DATA TO PROCESS Start Marker

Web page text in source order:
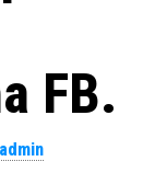
FB.
admin
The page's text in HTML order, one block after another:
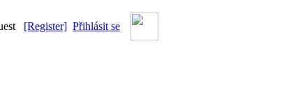
[Register] Přihlásit se
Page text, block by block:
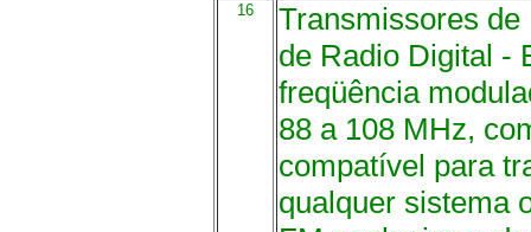
16
Transmissores
de Radio Digital -
freqüência
88 a 108 MHz,
compatível para
qualquer sistema
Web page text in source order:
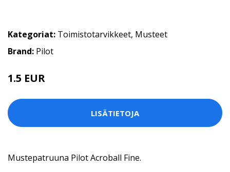
Kategoriat: Toimistotarvikkeet, Musteet
Brand: Pilot
1.5 EUR
LISÄTIETOJA
Mustepatruuna Pilot Acroball Fine.
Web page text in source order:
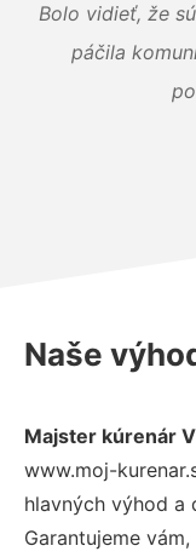
Bolo vidieť, že
páčila
Naše
Majster kúrenár
www.moj-
hlavných výhod a
Garantujeme
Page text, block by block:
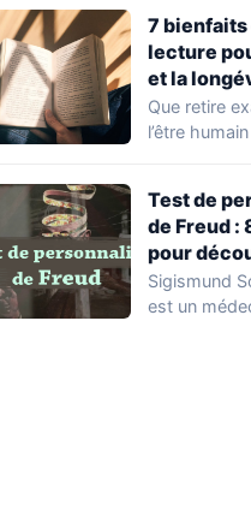
heureux et…
7 bienfaits
lecture
et la
Que retire
l’être
Test de
de Freud :
pour
de votre
mentale
Sigismund
est un
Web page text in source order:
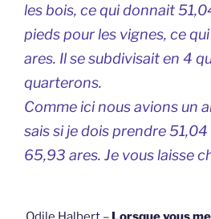
les bois, ce qui donnait
pieds pour les vignes, ce
ares. Il se subdivisait en 4
quarterons.
Comme ici nous avions un
sais si je dois prendre
65,93 ares. Je vous laisse
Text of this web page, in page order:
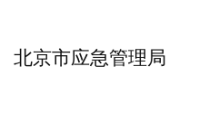
北京市应急管理局
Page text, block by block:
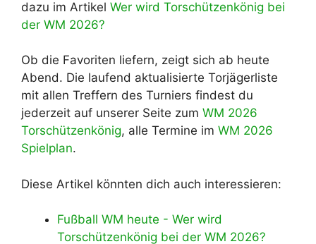
dazu im Artikel Wer wird Torschützenkönig bei
der WM 2026?
Ob die Favoriten liefern, zeigt sich ab heute
Abend. Die laufend aktualisierte Torjägerliste
mit allen Treffern des Turniers findest du
jederzeit auf unserer Seite zum WM 2026
Torschützenkönig, alle Termine im WM 2026
Spielplan.
Diese Artikel könnten dich auch interessieren:
Fußball WM heute - Wer wird
Torschützenkönig bei der WM 2026?
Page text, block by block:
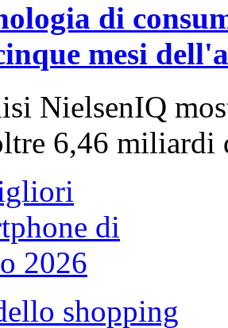
di
mesi
NielsenIQ
6,46
shopping
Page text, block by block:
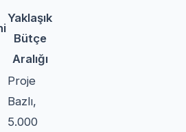
Yaklaşık
Bütçe
Aralığı
Proje
Bazlı,
5.000
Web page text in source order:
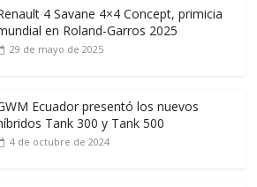
4 Savane 4×4 Concept, primicia
en Roland-Garros 2025
29 de mayo de 2025
Ecuador presentó los nuevos
Tank 300 y Tank 500
4 de octubre de 2024
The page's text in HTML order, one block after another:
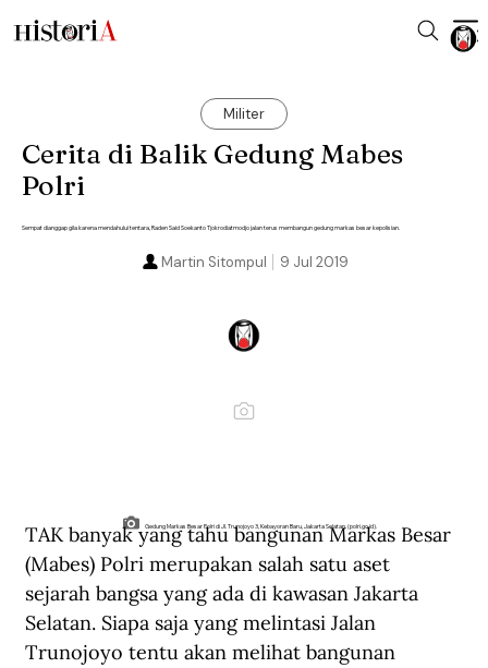
Militer
Cerita di Balik Gedung Mabes
Polri
Sempat dianggap gila karena mendahului tentara, Raden Said Soekanto Tjokrodiatmodjo jalan terus membangun gedung markas besar kepolisian.
9 Jul 2019
Martin Sitompul
Gedung Markas Besar Polri di Jl. Trunojoyo 3, Kebayoran Baru, Jakarta Selatan. (polri.go.id).
TAK banyak yang tahu bangunan Markas Besar
(Mabes) Polri merupakan salah satu aset
sejarah bangsa yang ada di kawasan Jakarta
Selatan. Siapa saja yang melintasi Jalan
Trunojoyo tentu akan melihat bangunan
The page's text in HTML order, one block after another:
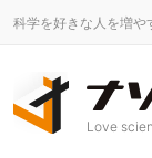
科学を好きな人を増や
Love
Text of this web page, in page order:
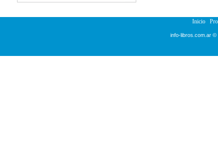
Inicio
info-libros.com.ar
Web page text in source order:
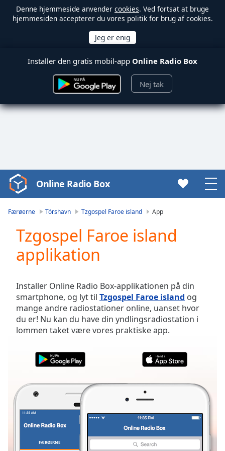
Denne hjemmeside anvender cookies. Ved fortsat at bruge
hjemmesiden accepterer du vores politik for brug af cookies.
Installer den gratis mobil-app Online Radio Box
Nej tak
Video
Player
Play
Video
Skip
Forward
Mute
Current
Time0:00
TypeLIVE
Seek to
live,
behind
Remaining
Online Radio Box
Færøerne Tórshavn Tzgospel Faroe island App
Tzgospel Faroe island
applikation
Installer Online Radio Box-applikationen på din
smartphone, og lyt til Tzgospel Faroe island og
mange andre radiostationer online, uanset hvor
du er! Nu kan du have din yndlingsradiostation i
lommen taket være vores praktiske app.
FÆRØERNE
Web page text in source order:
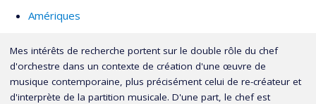
Amériques
Mes intérêts de recherche portent sur le double rôle du chef
d'orchestre dans un contexte de création d'une œuvre de
musique contemporaine, plus précisément celui de re-créateur et
d'interprète de la partition musicale. D'une part, le chef est
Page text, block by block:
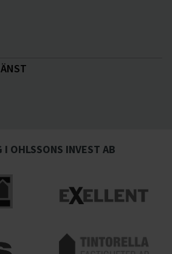
I OHLSSONS INVEST AB
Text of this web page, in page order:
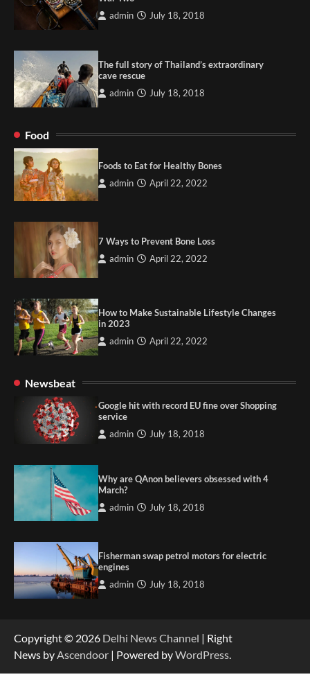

DATA TO PROCESS End Marker

→ **WORK ORDER**: Reproduce all of the data exactly; the pictures do not belong in the copy.

→ **SOLUTION FOR THIS EXERCISE**:
Web page text in source order:
FB.
admin
The page's text in HTML order, one block after another:
[Register] Přihlásit se
Page text, block by block:
16
Transmissores
de Radio Digital -
freqüência
88 a 108 MHz,
compatível para
qualquer sistema
Web page text in source order:
Kategoriat: Toimistotarvikkeet, Musteet
Brand: Pilot
1.5 EUR
LISÄTIETOJA
Mustepatruuna Pilot Acroball Fine.
Web page text in source order:
Bolo vidieť, že
páčila
Naše
Majster kúrenár
www.moj-
hlavných výhod a
Garantujeme
Page text, block by block:
heureux et…
7 bienfaits
lecture
et la
Que retire
l’être
Test de
de Freud :
pour
de votre
mentale
Sigismund
est un
Web page text in source order:
les bois, ce qui donnait
pieds pour les vignes, ce
ares. Il se subdivisait en 4
quarterons.
Comme ici nous avions un
sais si je dois prendre
65,93 ares. Je vous laisse
Text of this web page, in page order:
北京市应急管理局
Page text, block by block:
dazu im Artikel Wer wird Torschützenkönig bei
der WM 2026?
Ob die Favoriten liefern, zeigt sich ab heute
Abend. Die laufend aktualisierte Torjägerliste
mit allen Treffern des Turniers findest du
jederzeit auf unserer Seite zum WM 2026
Torschützenkönig, alle Termine im WM 2026
Spielplan.
Diese Artikel könnten dich auch interessieren:
Fußball WM heute - Wer wird
Torschützenkönig bei der WM 2026?
Page text, block by block:
di
mesi
NielsenIQ
6,46
shopping
Page text, block by block:
Yaklaşık
Bütçe
Aralığı
Proje
Bazlı,
5.000
Web page text in source order:
4 Savane 4×4 Concept, primicia
en Roland-Garros 2025
29 de mayo de 2025
Ecuador presentó los nuevos
Tank 300 y Tank 500
4 de octubre de 2024
The page's text in HTML order, one block after another:
Militer
Cerita di Balik Gedung Mabes
Polri
Sempat dianggap gila karena mendahului tentara, Raden Said Soekanto Tjokrodiatmodjo jalan terus membangun gedung markas besar kepolisian.
9 Jul 2019
Martin Sitompul
Gedung Markas Besar Polri di Jl. Trunojoyo 3, Kebayoran Baru, Jakarta Selatan. (polri.go.id).
TAK banyak yang tahu bangunan Markas Besar
(Mabes) Polri merupakan salah satu aset
sejarah bangsa yang ada di kawasan Jakarta
Selatan. Siapa saja yang melintasi Jalan
Trunojoyo tentu akan melihat bangunan
The page's text in HTML order, one block after another:
科学を好きな人を増や
Love
Text of this web page, in page order:
Inicio
info-libros.com.ar
Web page text in source order:
Denne hjemmeside anvender cookies. Ved fortsat at bruge
hjemmesiden accepterer du vores politik for brug af cookies.
Installer den gratis mobil-app Online Radio Box
Nej tak
Video
Player
Play
Video
Skip
Forward
Mute
Current
Time0:00
TypeLIVE
Seek to
live,
behind
Remaining
Online Radio Box
Færøerne Tórshavn Tzgospel Faroe island App
Tzgospel Faroe island
applikation
Installer Online Radio Box-applikationen på din
smartphone, og lyt til Tzgospel Faroe island og
mange andre radiostationer online, uanset hvor
du er! Nu kan du have din yndlingsradiostation i
lommen taket være vores praktiske app.
FÆRØERNE
Web page text in source order:
Amériques
Mes intérêts de recherche portent sur le double rôle du chef
d'orchestre dans un contexte de création d'une œuvre de
musique contemporaine, plus précisément celui de re-créateur et
d'interprète de la partition musicale. D'une part, le chef est
Page text, block by block:
I OHLSSONS INVEST AB
Text of this web page, in page order:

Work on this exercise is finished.